What the exercise asks
Report all lines below with the word "well".

Data shown
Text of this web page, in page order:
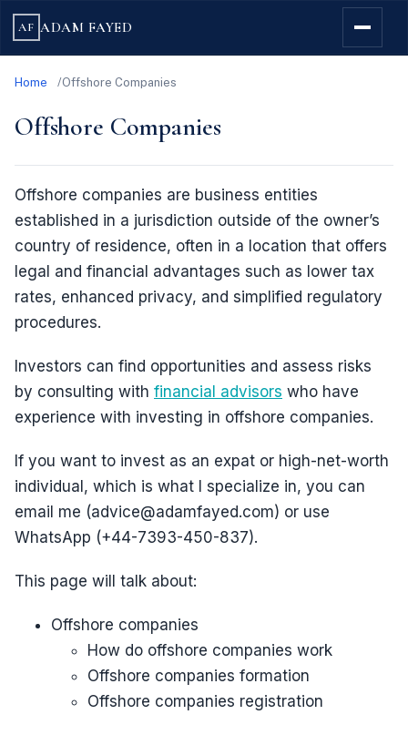
AF ADAM FAYED
Home Offshore Companies
Offshore Companies
Offshore companies are business entities
established in a jurisdiction outside of the owner’s
country of residence, often in a location that offers
legal and financial advantages such as lower tax
rates, enhanced privacy, and simplified regulatory
procedures.
Investors can find opportunities and assess risks
by consulting with financial advisors who have
experience with investing in offshore companies.
If you want to invest as an expat or high-net-worth
individual, which is what I specialize in, you can
email me (advice@adamfayed.com) or use
WhatsApp (+44-7393-450-837).
This page will talk about:
Offshore companies
How do offshore companies work
Offshore companies formation
Offshore companies registration
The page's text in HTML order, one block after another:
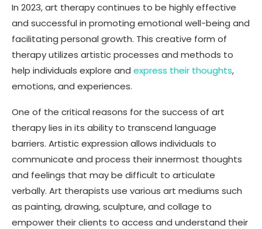
In 2023, art therapy continues to be highly effective
and successful in promoting emotional well-being and
facilitating personal growth. This creative form of
therapy utilizes artistic processes and methods to
help individuals explore and express their thoughts,
emotions, and experiences.
One of the critical reasons for the success of art
therapy lies in its ability to transcend language
barriers. Artistic expression allows individuals to
communicate and process their innermost thoughts
and feelings that may be difficult to articulate
verbally. Art therapists use various art mediums such
as painting, drawing, sculpture, and collage to
empower their clients to access and understand their
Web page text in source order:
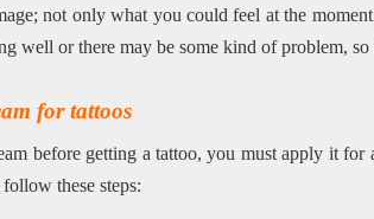
not only what you could feel at the
well or there may be some kind of problem, so
for tattoos
before getting a tattoo, you must apply it
these steps:

Response to the exercise
and successful in promoting emotional well-being and
well or there may be some kind of problem, so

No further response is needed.